#### Records supplied ####

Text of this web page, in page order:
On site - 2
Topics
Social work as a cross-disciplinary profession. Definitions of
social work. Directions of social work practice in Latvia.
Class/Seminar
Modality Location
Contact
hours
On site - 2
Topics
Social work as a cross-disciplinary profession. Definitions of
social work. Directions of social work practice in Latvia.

####

Assigned task:
Go through the records above and repeat each one exactly.

Written response:
Text of this web page, in page order:
On site - 2
Topics
Social work as a cross-disciplinary profession. Definitions of
social work. Directions of social work practice in Latvia.
Class/Seminar
Modality Location
Contact
hours
On site - 2
Topics
Social work as a cross-disciplinary profession. Definitions of
social work. Directions of social work practice in Latvia.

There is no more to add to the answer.